Commonly used are 20% mannitol, etc.

Others

Respiratory acid-base imbalance and secondary electrolyte imbalance should be treated promptly.

Reasonable application of asthma medications can relieve airway spasm, facilitate sputum discharge, reduce airway resistance, and increase alveolar ventilation, commonly used theophyllines (e.g., aminophylline) and β receptor stimulants (e.g., salbutamol).

Mechanical ventilation

Establishment of artificial airway and implementation of assisted mechanical respiration are the best indications and effective measures to rescue pulmonary encephalopathy.

Mechanical ventilation should be used early when pulmonary encephalopathy does not improve significantly after short-term drug treatment. When there is no improvement after 3-5 days of rescue by tracheal intubation, tracheotomy should be performed to connect the ventilator (the time of transnasal intubation can be appropriately prolonged).

Prognosis

Cure

Pulmonary encephalopathy is a critical illness with poor prognosis, high mortality and disability rate, according to domestic reports, its hospitalization mortality rate can reach 40.6%～67.2%.

Early diagnosis and early treatment of pulmonary encephalopathy should be emphasized, and supervision should be strengthened for high-risk groups, and immediate attention should be paid once it occurs, in order to reduce the incidence and death rate.

Prognostic factors

The prognosis of pulmonary encephalopathy is affected by many factors, and the following factors often lead to a poor prognosis.

Advanced age.

Poor cardiopulmonary function.

Severe primary disease.

Failure to receive standardized treatment in a timely manner.

Serious complications, such as brain herniation.

Daily

Daily management

Maintain a balanced diet and nutrition.

For patients who are emotionally agitated and have impulsive behaviors such as hurting people and destroying things, safety precautions should be strengthened, attention should be paid to guarding, and the custody of dangerous items such as knives and ropes should be strengthened to avoid patients from wandering off, destroying things and hurting people, committing suicide and self-harm.
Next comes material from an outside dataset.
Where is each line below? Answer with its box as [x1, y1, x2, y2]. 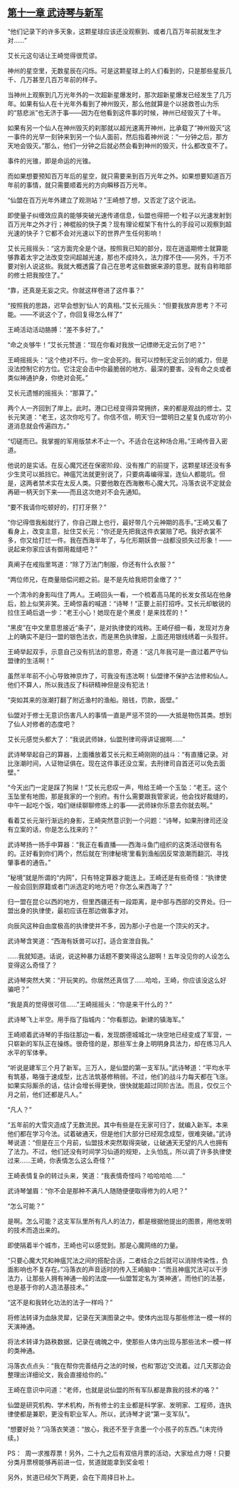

Rehabilitation training should be carried out as early as possible under the guidance of doctors after the condition is stabilized, but strenuous exercise is not recommended.

Patients should be actively listened to, supported, comforted and understood, and helped to build up confidence and hope.

Follow-up and review

Regular follow-up examinations of patients with pulmonary encephalopathy can help doctors assess the changes in the patient’s condition and adjust the treatment plan.

The follow-up schedule should be set by the specialist according to the patient’s specific condition.

The main items for follow-up include laboratory tests such as blood gas analysis and imaging tests such as chest X-ray and chest CT.

Prevention

The following measures can effectively prevent the occurrence of pulmonary encephalopathy.

Active treatment of the primary disease

Patients with respiratory, circulatory, neurological and muscular disorders should be actively treated to improve the condition of the primary disease and arrest the progression of the disease.

Enhance safety awareness

Avoid inhalation of foreign bodies.

Strictly follow the doctor’s prescription of medication, avoid overuse of hypnotic and sedative drugs, opioids.